Dans un secteur où la confiance et la transparence sont des impératifs, l’instauration de telles exigences est un pas significatif vers la création d’une IA éthique et responsable.
Cela implique, pour les banques, une véritable révolution culturelle, les incitant à revoir leur approche de la prise de décision automatisée et à instaurer des processus de contrôle humain effectif. En ce sens, le règlement sur l’IA n’est pas seulement un outil de régulation ; il incite également les établissements bancaires à redéfinir leur modèle opérationnel afin d’intégrer ces nouvelles exigences de manière proactive.
L’AI Act : un catalyseur d’innovation régulée
Au-delà de son caractère contraignant, le règlement sur l’IA entend également favoriser l’innovation, notamment à travers l’introduction de bacs à sable réglementaires. Ces espaces expérimentaux, qui permettent aux banques de tester leurs solutions d’IA sous un contrôle réglementaire. Ils représentent une opportunité précieuse pour le secteur bancaire, en permettant de concilier développement technologique et conformité juridique.
Pour les établissements bancaires, ces bacs à sable pourraient offrir un cadre sécurisé pour expérimenter des applications de l’IA comme les services bancaires automatisés, les algorithmes de personnalisation de l’offre ou encore les outils de gestion prédictive des risques, tout en garantissant que ces technologies respectent les exigences de sécurité, de transparence et de protection des droits des consommateurs.

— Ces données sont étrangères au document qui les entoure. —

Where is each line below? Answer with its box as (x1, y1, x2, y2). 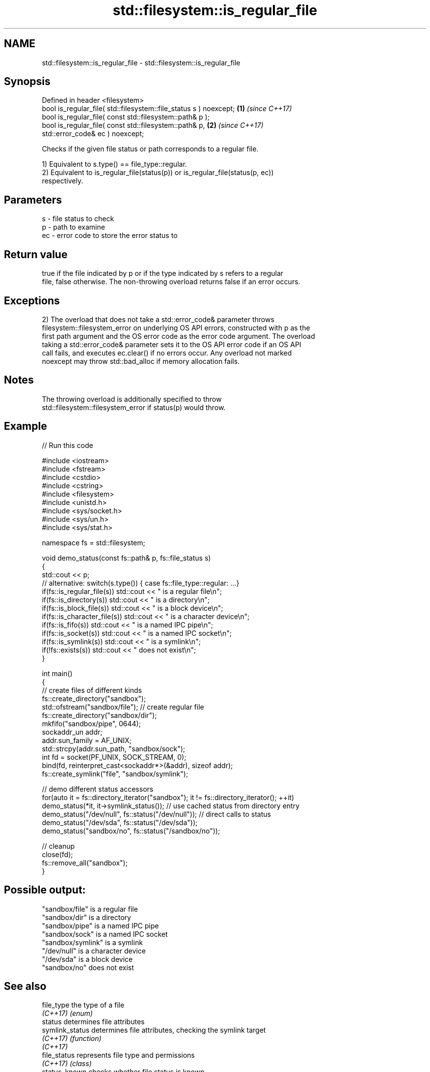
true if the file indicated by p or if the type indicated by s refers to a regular (42, 269, 284, 278)
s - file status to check (42, 214, 114, 223)
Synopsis (4, 75, 51, 88)
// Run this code (42, 441, 93, 449)
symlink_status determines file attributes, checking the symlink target (42, 1026, 266, 1035)
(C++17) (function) (42, 1034, 102, 1043)
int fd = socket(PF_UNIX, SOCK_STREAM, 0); (42, 752, 187, 761)
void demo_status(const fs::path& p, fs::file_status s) (42, 553, 211, 562)
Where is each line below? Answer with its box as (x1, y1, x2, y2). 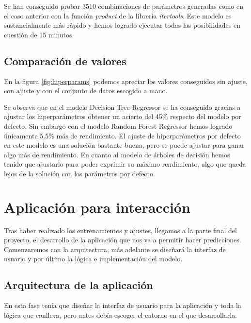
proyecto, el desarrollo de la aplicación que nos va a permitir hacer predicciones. (4, 235, 241, 245)
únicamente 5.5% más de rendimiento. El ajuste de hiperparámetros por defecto (4, 130, 241, 140)
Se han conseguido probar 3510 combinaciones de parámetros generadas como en (4, 1, 243, 11)
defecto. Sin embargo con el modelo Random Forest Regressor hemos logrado (4, 120, 233, 131)
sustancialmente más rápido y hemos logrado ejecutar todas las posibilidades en (4, 20, 240, 30)
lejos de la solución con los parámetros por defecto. (4, 168, 155, 178)
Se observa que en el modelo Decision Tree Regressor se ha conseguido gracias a (4, 102, 241, 112)
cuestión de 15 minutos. (4, 29, 74, 39)
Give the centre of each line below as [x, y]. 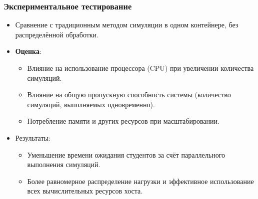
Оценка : [28, 51]
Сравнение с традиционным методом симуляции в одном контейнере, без [127, 25]
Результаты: [33, 137]
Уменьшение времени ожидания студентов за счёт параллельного [126, 154]
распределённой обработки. [57, 34]
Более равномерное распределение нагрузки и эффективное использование [140, 181]
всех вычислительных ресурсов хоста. [85, 191]
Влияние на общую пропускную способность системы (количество [129, 95]
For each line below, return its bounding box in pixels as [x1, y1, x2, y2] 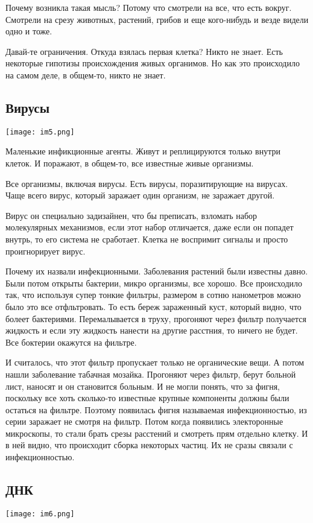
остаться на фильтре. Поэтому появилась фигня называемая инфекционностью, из [5, 403, 307, 416]
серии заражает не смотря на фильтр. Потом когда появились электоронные [5, 415, 283, 428]
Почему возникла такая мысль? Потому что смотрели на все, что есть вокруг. [5, 1, 292, 13]
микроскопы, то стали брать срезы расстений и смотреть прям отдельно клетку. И [5, 426, 308, 439]
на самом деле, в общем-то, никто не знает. [5, 68, 166, 81]
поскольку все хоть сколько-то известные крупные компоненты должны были [5, 391, 289, 404]
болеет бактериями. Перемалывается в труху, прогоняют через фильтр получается [5, 312, 306, 325]
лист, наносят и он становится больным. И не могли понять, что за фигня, [5, 379, 280, 392]
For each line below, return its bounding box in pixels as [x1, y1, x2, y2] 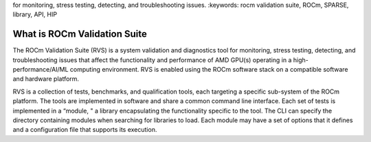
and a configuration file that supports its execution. [12, 126, 157, 134]
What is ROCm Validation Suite [12, 28, 148, 40]
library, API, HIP [12, 10, 58, 18]
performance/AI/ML [12, 66, 69, 74]
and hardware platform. [12, 75, 79, 83]
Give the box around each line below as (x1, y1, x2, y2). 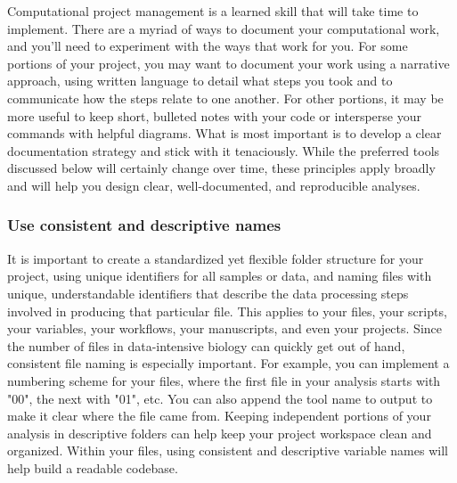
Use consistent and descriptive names (7, 214, 282, 236)
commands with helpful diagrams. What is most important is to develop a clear (7, 124, 442, 143)
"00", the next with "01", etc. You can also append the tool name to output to (7, 389, 433, 407)
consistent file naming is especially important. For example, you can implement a (7, 354, 450, 372)
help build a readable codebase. (7, 458, 178, 477)
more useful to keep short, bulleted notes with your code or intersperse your (7, 106, 421, 125)
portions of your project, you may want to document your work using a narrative (7, 53, 450, 72)
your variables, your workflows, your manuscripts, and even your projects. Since (7, 319, 442, 338)
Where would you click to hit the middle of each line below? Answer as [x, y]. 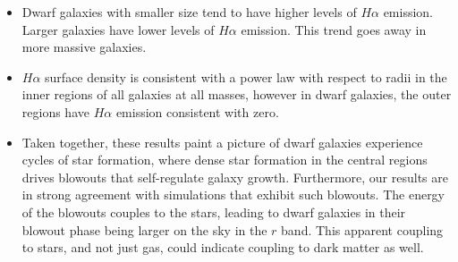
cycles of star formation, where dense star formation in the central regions [225, 160]
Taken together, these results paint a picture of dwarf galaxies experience [222, 142]
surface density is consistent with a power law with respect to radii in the [246, 76]
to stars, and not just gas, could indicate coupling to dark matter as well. [223, 247]
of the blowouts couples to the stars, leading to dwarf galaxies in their [214, 211]
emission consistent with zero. [197, 111]
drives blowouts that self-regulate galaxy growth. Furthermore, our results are [235, 177]
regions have [55, 111]
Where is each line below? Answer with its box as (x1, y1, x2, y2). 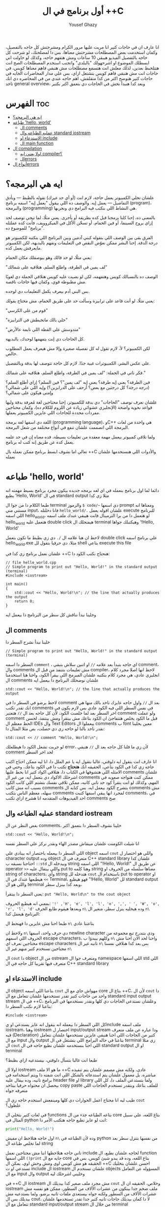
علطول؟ (5, 1102, 21, 1108)
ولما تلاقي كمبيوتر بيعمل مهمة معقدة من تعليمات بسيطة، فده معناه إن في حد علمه (5, 433, 155, 440)
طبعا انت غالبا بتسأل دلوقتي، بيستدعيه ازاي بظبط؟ (5, 1057, 97, 1063)
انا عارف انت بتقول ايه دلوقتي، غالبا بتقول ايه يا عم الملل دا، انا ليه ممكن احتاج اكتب (5, 758, 157, 764)
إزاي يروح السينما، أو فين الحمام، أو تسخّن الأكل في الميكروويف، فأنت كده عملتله (5, 220, 153, 226)
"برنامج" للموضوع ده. (5, 225, 45, 231)
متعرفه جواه (5, 1087, 28, 1093)
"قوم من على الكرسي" (5, 307, 48, 313)
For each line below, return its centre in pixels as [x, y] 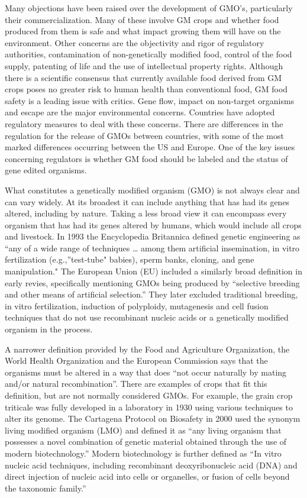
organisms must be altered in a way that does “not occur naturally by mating [146, 372]
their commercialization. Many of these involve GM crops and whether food [142, 19]
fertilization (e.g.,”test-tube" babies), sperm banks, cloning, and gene [130, 259]
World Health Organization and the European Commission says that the [136, 360]
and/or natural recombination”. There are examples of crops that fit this [136, 384]
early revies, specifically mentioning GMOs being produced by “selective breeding [152, 282]
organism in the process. [49, 329]
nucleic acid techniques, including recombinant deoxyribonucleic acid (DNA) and [151, 465]
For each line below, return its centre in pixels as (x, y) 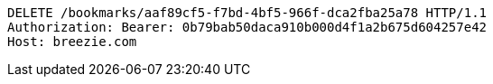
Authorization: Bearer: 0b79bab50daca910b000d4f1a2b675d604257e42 (247, 27)
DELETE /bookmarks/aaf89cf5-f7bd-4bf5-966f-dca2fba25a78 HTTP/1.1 (247, 13)
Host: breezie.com (72, 42)
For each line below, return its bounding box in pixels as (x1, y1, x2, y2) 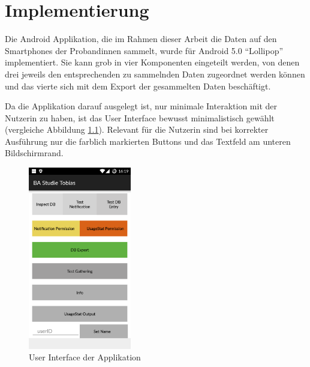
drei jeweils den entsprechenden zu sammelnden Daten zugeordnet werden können (5, 67, 305, 80)
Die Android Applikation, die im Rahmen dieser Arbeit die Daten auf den (5, 32, 277, 45)
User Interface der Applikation (29, 351, 141, 363)
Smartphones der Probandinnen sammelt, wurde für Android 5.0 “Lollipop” (5, 44, 284, 56)
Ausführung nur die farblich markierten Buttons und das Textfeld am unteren (5, 135, 291, 147)
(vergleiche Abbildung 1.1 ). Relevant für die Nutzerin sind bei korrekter (5, 123, 269, 136)
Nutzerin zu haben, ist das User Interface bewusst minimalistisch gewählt (5, 111, 275, 124)
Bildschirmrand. (5, 147, 64, 159)
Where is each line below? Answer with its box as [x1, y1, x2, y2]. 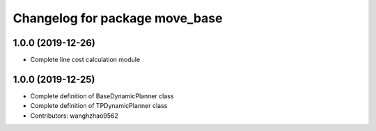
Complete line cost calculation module [30, 56, 141, 64]
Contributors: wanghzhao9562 [30, 111, 118, 120]
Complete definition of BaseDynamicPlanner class [30, 91, 174, 100]
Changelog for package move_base [13, 10, 223, 26]
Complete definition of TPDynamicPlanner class [30, 102, 168, 110]

Un nouvel équilibre à trouver : innovation, sécurité et conformité
Le règlement sur l’IA constitue, pour les banques, un défi majeur : celui de réussir à intégrer l’IA dans leurs processus tout en respectant des obligations légales renforcées. Il leur incombera de trouver un équilibre délicat entre la réduction des risques associés à l’IA et la promotion de l’innovation technologique, essentielle à leur compétitivité.
Ce règlement ne se contente pas de réguler l’utilisation de l’IA ; il impose une vision de l’IA au service de l’humain, où la protection des droits fondamentaux des citoyens et la garantie d’une transparence accrue des décisions automatisées deviennent des priorités stratégiques. Les établissements financiers devront ainsi non seulement se conformer à un nouveau cadre juridique exigeant, mais également démontrer leur capacité à faire de l’IA un levier éthique de transformation numérique, au service de la confiance et de l’inclusion financière.
Conclusion
L’AI Act représente une étape décisive dans la régulation des technologies de l’IA en Europe, et particulièrement pour le secteur bancaire. Tout en offrant un cadre de régulation permettant d’encadrer les risques liés à l’utilisation de l’IA, il ouvre également la voie à une évolution des pratiques et des processus des établissements bancaires, les incitant à intégrer des normes plus strictes en matière de transparence, de responsabilité et de respect des droits fondamentaux.
Cependant, pour que ce règlement ait un impact véritablement positif, il est impératif qu’il soit mis en œuvre de manière cohérente avec la législation bancaire existante, tout en veillant à ne pas freiner l’innovation technologique indispensable à la compétitivité des banques dans un environnement globalisé.
Les prochaines étapes de son déploiement devront viser à éclaircir les zones d’ombre et à garantir une application harmonieuse, propice à une utilisation éthique et responsable de l’intelligence artificielle dans le secteur bancaire.